Update the blueprint deployment file. In the examples/gke-a3-megagpu/gke-a3-megagpu-deployment.yaml file, fill in the following settings in the terraform_backend_defaults and vars sections to match the specific values for your deployment:
- DEPLOYMENT_NAME: a unique name for the deployment. If the deployment name isn't unique within a project, cluster creation fails.
- BUCKET_NAME: the name of the Cloud Storage bucket you created in the previous step.
- PROJECT_ID: your Google Cloud project ID.
- COMPUTE_REGION: the compute region for the cluster.
- COMPUTE_ZONE: the compute zone for the node pool of A3 Mega machines.
- NODE_COUNT: the number of A3 Mega nodes in your cluster.
- IP_ADDRESS/SUFFIX: The IP address range that you want to allow to connect with the cluster. This CIDR block must include the IP address of the machine to call Terraform. For more information, see How authorized networks work. To get the IP address for your host machine, run the following command.
```
curl ifconfig.me
```
- For the extended_reservation field, use one of the following, depending on whether you want to target specific blocks in a reservation when provisioning the node pool:
  - To place the node pool anywhere in the reservation, provide the name of your reservation (RESERVATION_NAME).
  - To target a specific block within your reservation, use the reservation and block names in the following format:
```
RESERVATION_NAME/reservationBlocks/BLOCK_NAME
```
  If you don't know which blocks are available in your reservation, see View the topology of a reservation.
To modify advanced blueprint settings, edit the examples/gke-a3-megagpu/gke-a3-megagpu.yaml file.
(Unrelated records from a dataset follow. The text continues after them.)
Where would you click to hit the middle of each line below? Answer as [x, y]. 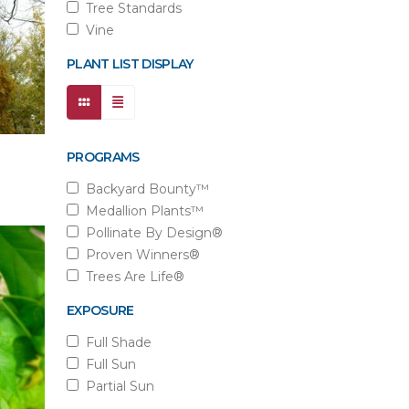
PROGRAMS [103, 157]
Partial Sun [116, 386]
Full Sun [107, 364]
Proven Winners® [139, 255]
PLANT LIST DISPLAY [130, 64]
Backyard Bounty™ [144, 189]
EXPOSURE [100, 310]
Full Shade [115, 342]
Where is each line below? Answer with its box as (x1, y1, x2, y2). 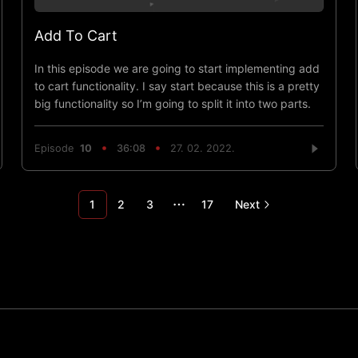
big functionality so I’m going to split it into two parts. (34, 96, 311, 110)
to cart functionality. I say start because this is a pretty (34, 78, 320, 93)
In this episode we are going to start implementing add (34, 61, 320, 75)
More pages (177, 205, 249, 221)

Deploy the blueprint to provision the GKE infrastructure using A3 Mega machine types:

cd ~/cluster-toolkit
./gcluster deploy -d \
examples/gke-a3-megagpu/gke-a3-megagpu-deployment.yaml \
examples/gke-a3-megagpu/gke-a3-megagpu.yaml

When prompted, select (A)pply to deploy the blueprint.
- The blueprint creates VPC networks, service accounts, a cluster, and a nodepool.

Clean up resources created by Cluster Toolkit

To avoid recurring charges for the resources used on this page, clean up the resources provisioned by Cluster Toolkit, including the VPC networks and GKE cluster:

   cd ~/cluster-toolkit
   ./gcluster destroy CLUSTER_NAME/

Replace CLUSTER_NAME with the name of your cluster. For the clusters created with Cluster Toolkit, the cluster names are based on the DEPLOYMENT_NAME name.